Attorney General
- In office 17 May 2016 – 23 April 2018
- President: Mulatu Teshome
- Prime Minister: Abiy Ahmed
- Preceded by: post established
- Succeeded by: Berhanu Tsegaye

Minister of Justice
- In office 4 June 2013 – 11 May 2016
- President: Girma Wolde-Giorgis Mulatu Teshome
- Prime Minister: Hailemariam Desalegn
- Preceded by: Berhan Hailu
- Succeeded by: Birhanu Tsegaye

= Getachew Ambaye =

Ethiopian politician

Getachew Ambaye (Amharic: ጌታቸው አምባዬ) is an Ethiopian politician who had served with various major governmental positions, notably, the Minister of Justice (2013–2016) and attorney general (2016–2018).

== Career ==
Getachew Ambaye has been deputy mayor of Addis Ababa.
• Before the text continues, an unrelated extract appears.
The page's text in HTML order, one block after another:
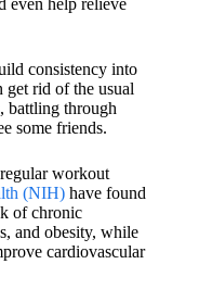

On 4 June 2013, Getachew was appointed by Prime Minister Hailemariam Desalegn as minister of justice, succeeding Berhan Hailu. On 17 May 2016, he was appointed by the Ethiopian parliament as the first attorney general.

On 23 April 2018, he was replaced by Berhanu Tsegaye amidst Prime Minister Abiy Ahmed new cabinet.